Apoptosis-inducing Factor (AIF) and Its Family Member Protein, AMID, Are Rotenone-sensitive NADH:Ubiquinone Oxidoreductases (NDH-2)

Abstract

Apoptosis-inducing factor (AIF) and AMID (AIF-homologous mitochondrion-associated inducer of death) are flavoproteins. Although AIF was originally discovered as a caspase-independent cell death effector, bioenergetic roles of AIF, particularly relating to complex I functions, have since emerged. However, the role of AIF in mitochondrial respiration and redox metabolism has remained unknown. Here, we investigated the redox properties of human AIF and AMID by comparing them with yeast Ndi1, a type 2 NADH:ubiquinone oxidoreductase (NDH-2) regarded as alternative complex I. Isolated AIF and AMID containing naturally incorporated FAD displayed no NADH oxidase activities. However, after reconstituting isolated AIF or AMID into bacterial or mitochondrial membranes, N-terminally tagged AIF and AMID displayed substantial NADH:O₂ activities and supported NADH-linked proton pumping activities in the host membranes almost as efficiently as Ndi1. NADH:ubiquinone-1 activities in the reconstituted membranes were highly sensitive to 2-n-heptyl-4-hydroxyquinoline-N-oxide (IC₅₀ = ∼1 μm), a quinone-binding inhibitor. Overexpressing N-terminally tagged AIF and AMID enhanced the growth of a double knock-out Escherichia coli strain lacking complex I and NDH-2. In contrast, C-terminally tagged AIF and NADH-binding site mutants of N-terminally tagged AIF and AMID failed to show both NADH:O₂ activity and the growth-enhancing effect. The disease mutant AIFΔR201 showed decreased NADH:O₂ activity and growth-enhancing effect. Furthermore, we surprisingly found that the redox activities of N-terminally tagged AIF and AMID were sensitive to rotenone, a well known complex I inhibitor. We propose that AIF and AMID are previously unidentified mammalian NDH-2 enzymes, whose bioenergetic function could be supplemental NADH oxidation in cells.

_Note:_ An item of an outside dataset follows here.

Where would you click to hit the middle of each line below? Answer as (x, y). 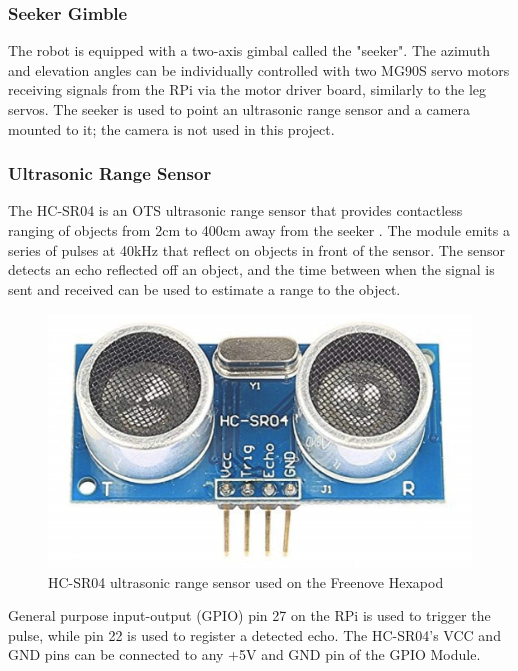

Keywords: apoptosis; apoptosis-inducing factor; complex I; mitochondrial metabolism; mitochondrial respiratory chain complex; nicotinamide adenine dinucleotide (NADH); rotenone; ubiquinone.

FIGURE 1.

A, phylogenic tree of AIF/AMID proteins and type 2 NADH:quinone oxidoreductases. (The sequences used are as follow: Arabidopsis thaliana (A.t.), AMID (NP_563783); C. elegans (C.e.), Wah-1 (NP_499564); Drosophila melanogaster (D.m.), AIF (NP_001259907); E. coli (E.c.), Ndh (NP_415627); Homo sapiens (H.s.), AIF (NP_001124318); H. sapiens, AMID (NP_001185625); Mus musculus (M.m.), AIF (NP_001277293); M. musculus, AMID (NP_001034283); S. cerevisiae (S.c.), Ndi1 (NP_013586); S. cerevisiae, Nde1 (NP_013865); S. cerevisiae, AIF (NP_014472); and Y. lipolytica (Y.l.), Nde1 (XP_504691). B, NADH-O₂ activities of wild-type, ΔnuoB, Δndh, and Ndi1- or AMID-overexpressed membranes in Δndh in the presence (solid bars) or absence (open bars) of piericidin A. 5 μl of membrane vesicles were used for the assay. Values are shown as means ± S.D. (n = 3).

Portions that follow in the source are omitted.